● Goal of the exercise: Pictures aside, write every record out again word for word.

● Excerpted data:
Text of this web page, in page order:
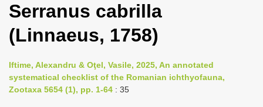
g
l
n
a
Serranus cabrilla
(Linnaeus, 1758)
Iftime, Alexandru & Oţel, Vasile, 2025, An annotated
systematical checklist of the Romanian ichthyofauna,
Zootaxa 5654 (1), pp. 1-64 : 35
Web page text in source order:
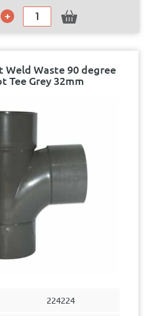
Weld Waste 90 degree
Tee Grey 32mm
224224
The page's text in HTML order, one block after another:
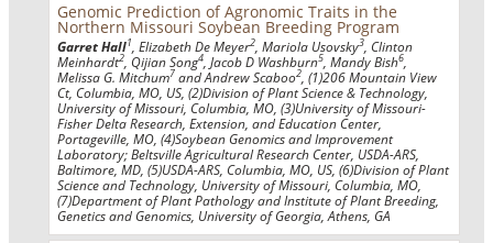
Genomic Prediction of Agronomic Traits in the
Northern Missouri Soybean Breeding Program
Garret Hall1, Elizabeth De Meyer2, Mariola Usovsky3, Clinton
Meinhardt2, Qijian Song4, Jacob D Washburn5, Mandy Bish6,
Melissa G. Mitchum7 and Andrew Scaboo2, (1)206 Mountain View
Ct, Columbia, MO, US, (2)Division of Plant Science & Technology,
University of Missouri, Columbia, MO, (3)University of Missouri-
Fisher Delta Research, Extension, and Education Center,
Portageville, MO, (4)Soybean Genomics and Improvement
Laboratory; Beltsville Agricultural Research Center, USDA-ARS,
Baltimore, MD, (5)USDA-ARS, Columbia, MO, US, (6)Division of Plant
Science and Technology, University of Missouri, Columbia, MO,
(7)Department of Plant Pathology and Institute of Plant Breeding,
Genetics and Genomics, University of Georgia, Athens, GA
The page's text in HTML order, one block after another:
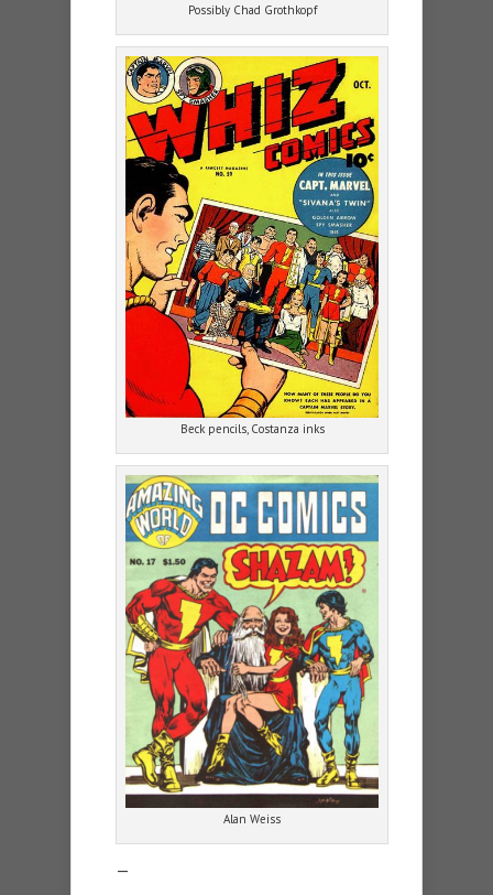
Possibly Chad Grothkopf
Beck pencils, Costanza inks
Alan Weiss
—
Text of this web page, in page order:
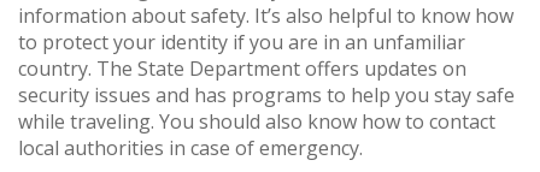
information about safety. It’s also helpful to know how
to protect your identity if you are in an unfamiliar
country. The State Department offers updates on
security issues and has programs to help you stay safe
while traveling. You should also know how to contact
local authorities in case of emergency.
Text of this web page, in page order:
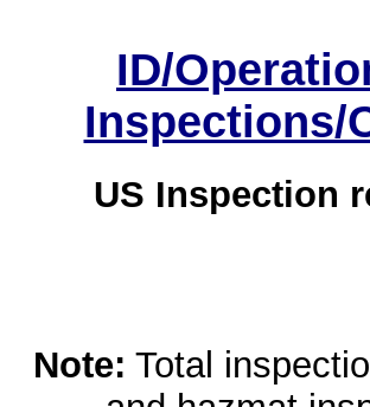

● Result:
Text of this web page, in page order:
g
l
n
a
Serranus cabrilla
(Linnaeus, 1758)
Iftime, Alexandru & Oţel, Vasile, 2025, An annotated
systematical checklist of the Romanian ichthyofauna,
Zootaxa 5654 (1), pp. 1-64 : 35
Web page text in source order:
Weld Waste 90 degree
Tee Grey 32mm
224224
The page's text in HTML order, one block after another:
Genomic Prediction of Agronomic Traits in the
Northern Missouri Soybean Breeding Program
Garret Hall1, Elizabeth De Meyer2, Mariola Usovsky3, Clinton
Meinhardt2, Qijian Song4, Jacob D Washburn5, Mandy Bish6,
Melissa G. Mitchum7 and Andrew Scaboo2, (1)206 Mountain View
Ct, Columbia, MO, US, (2)Division of Plant Science & Technology,
University of Missouri, Columbia, MO, (3)University of Missouri-
Fisher Delta Research, Extension, and Education Center,
Portageville, MO, (4)Soybean Genomics and Improvement
Laboratory; Beltsville Agricultural Research Center, USDA-ARS,
Baltimore, MD, (5)USDA-ARS, Columbia, MO, US, (6)Division of Plant
Science and Technology, University of Missouri, Columbia, MO,
(7)Department of Plant Pathology and Institute of Plant Breeding,
Genetics and Genomics, University of Georgia, Athens, GA
The page's text in HTML order, one block after another:
Possibly Chad Grothkopf
Beck pencils, Costanza inks
Alan Weiss
—
Text of this web page, in page order:
information about safety. It’s also helpful to know how
to protect your identity if you are in an unfamiliar
country. The State Department offers updates on
security issues and has programs to help you stay safe
while traveling. You should also know how to contact
local authorities in case of emergency.
Text of this web page, in page order:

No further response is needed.